The number of excellent individuals from Africa is not in doubt. The challenge now is to make the next leap. Can they create an excellent team – one capable not only of winning the Africa Cup of Nations but also eyeballing the establishment until the latter stages at the World Cup five months from now?

[But] everyone in Angola has far more pressing concerns. A tournament which was supposed to be solely about football and celebration of Africa is now the victim of an outrage and tragedy."

Patrick Barclay in the Times, meanwhile, says we must support the continent.

"How hollow they ring, all those military metaphors and hyperbolic allusions to violence in the description of football, when we hear of what happened in Angola yesterday.

The horrifying attack on the Togo bus as it carried the squad, Emmanuel Adebayor included, towards an African Cup of Nations match against Ghana on Monday that will now, surely, be abandoned, is a reminder that war and lawlessness rage across much of a continent proudly preparing to host its first World Cup.
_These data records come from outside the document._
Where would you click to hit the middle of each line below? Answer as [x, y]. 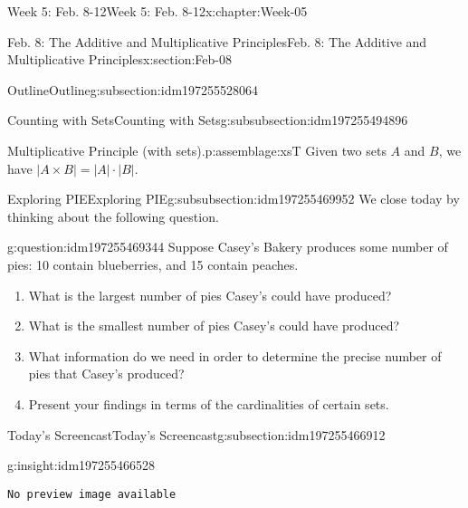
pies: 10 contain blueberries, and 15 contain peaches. [153, 264]
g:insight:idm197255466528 [81, 465]
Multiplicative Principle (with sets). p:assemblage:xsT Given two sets [197, 150]
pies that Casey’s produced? [106, 374]
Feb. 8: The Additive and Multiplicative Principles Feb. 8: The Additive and [217, 41]
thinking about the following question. [113, 216]
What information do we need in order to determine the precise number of [235, 355]
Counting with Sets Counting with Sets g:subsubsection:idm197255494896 [208, 120]

But we must take care to react proportionately. The World Cup is to take place in South Africa, not a conflict zone separated from the rest of Angola by a strip of land belonging to the Demoratic Republic of Congo. There is no more reason to ratchet up the fear factor now than there would have been to abandon all European football after the terrible events at the Heysel Stadium in Belgium in 1985.

That Africa seems to suffer more than its fair share of the most profound misfortune — stadium crushes and the air crash that wiped out a Zambia squad in 1993 are but two examples — should merely double the game’s resolve to encourage its development as a sporting environment. The World Cup that kicks off in June in Johannesburg, when South Africa meet Mexico, is a key part of that.

Why was the risk taken of sending the tournament to Angola? This will be high in the list of questions that will be asked in the inquest. I have never been able to understand why the choice was made to go somewhere so short not only of security but of accommodation. It has never been less tempting to take the trouble to attend.

The decision was a serious and avoidable blunder because there are plenty of safer countries in Africa. In 2002, I went to Mali, which was the poorest country on the planet at the time, yet safe and friendly — there was less begging, even, than in London, and the people displayed better manners — and the tournament in Burkina Faso passed off relatively serenely as well four years earlier.

For anyone to be put off a trip to Africa, let alone South Africa for the World Cup, on the basis of yesterday’s incident would be ridiculous. The World Cup is no safer and no less safe for it. There was a risk before and there is a risk now.

It is the price of taking the world game to its most problematic continent and to reheat the old arguments would be futile."